The pattern is familiar to Unseen Japan readers. When Japan’s government proposed new guidelines recommending more women’s toilets in public buildings, a vocal contingent of men on X erupted in anger — despite the proposal being modest by international standards. The same dynamic has played out around women-only parking spaces, where supporters cite safety and convenience while critics cry discrimination. And when restaurants across Japan began enforcing customer restrictions by age and gender, the debate over where safety ends and discrimination begins flared anew.

The harassment problem overE describes is also well-documented. Sexual harassment remains endemic in many corners of Japanese life, from workplaces to public events like Comiket, where cosplayers have reported widespread harassment. More recently, the Nakai Masahiro scandal exposed how deeply embedded harassment culture can be even at major media companies. And when the systems meant to protect women fail — as in the Kawasaki stalking murder case, where a victim contacted police nine times before being killed — the consequences can be fatal.

What makes the overE case distinctive is that a private company took matters into its own hands, using the blunt instrument of mass blocking rather than waiting for platform moderation or legal recourse. The audience’s response suggests that for many women, the question isn’t whether such measures are proportionate — it’s why they took so long.

 

The Takeaway

By engagement metrics, this was an unambiguous win for overE. The announcement attracted nearly 10,000 likes across its replies, and supportive sentiment outweighed criticism by a ratio of roughly 300 to 1 in engagement terms. Even by raw comment count, supporters outnumbered critics about 5 to 1.

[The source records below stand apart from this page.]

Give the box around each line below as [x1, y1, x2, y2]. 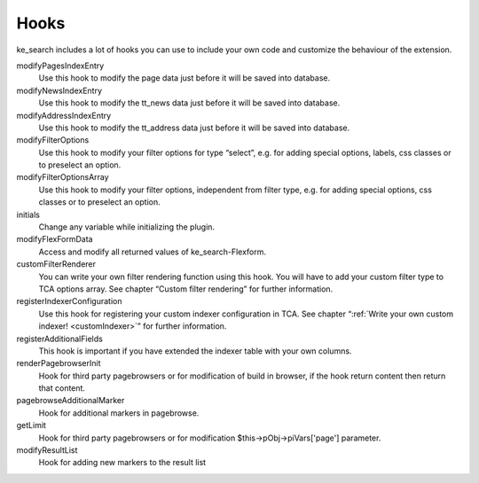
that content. [38, 383, 86, 393]
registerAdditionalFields [16, 333, 104, 344]
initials [16, 209, 40, 220]
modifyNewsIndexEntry [16, 85, 102, 96]
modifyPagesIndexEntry [16, 60, 105, 71]
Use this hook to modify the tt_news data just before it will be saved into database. [38, 97, 341, 108]
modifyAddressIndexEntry [16, 110, 112, 121]
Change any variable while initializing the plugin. [38, 222, 216, 232]
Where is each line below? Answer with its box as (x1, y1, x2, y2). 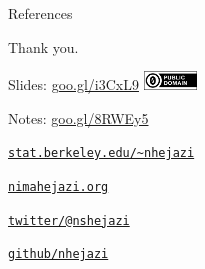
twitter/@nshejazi (8, 213, 130, 228)
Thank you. (8, 36, 79, 57)
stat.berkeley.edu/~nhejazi (8, 146, 195, 161)
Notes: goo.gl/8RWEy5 (8, 107, 149, 128)
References (8, 3, 73, 23)
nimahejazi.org (8, 179, 109, 194)
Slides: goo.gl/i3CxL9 (8, 74, 139, 95)
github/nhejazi (8, 247, 109, 262)

The handful of dissenting voices raised points that are worth considering — particularly the question of blocking by identity rather than behavior. But the overwhelming public response suggests that for overE’s core audience, the policy wasn’t controversial at all. If anything, customers wanted the brand to go further, with multiple people urging legal action against harassers.

The episode also offers a window into a persistent and underreported problem in Japan’s e-commerce landscape: women-focused brands on social media routinely face sexual harassment that disrupts their ability to serve their actual customers. overE’s announcement didn’t create this conversation — it simply made it visible.

 

Methodology: We analyzed 65 tweets collected from the reply thread to overE’s April 1, 2026 announcement. After removing 2 posts by overE itself, deduplicating copied replies, and excluding bot accounts (Grok queries, English-language spam, off-topic posts), 52 genuine comments remained. Sentiment was classified using keyword matching and manual review. Engagement weighting uses likes + retweets as a proxy for audience agreement. This analysis reflects public replies only and does not capture quote tweets, private reactions, or responses on other platforms.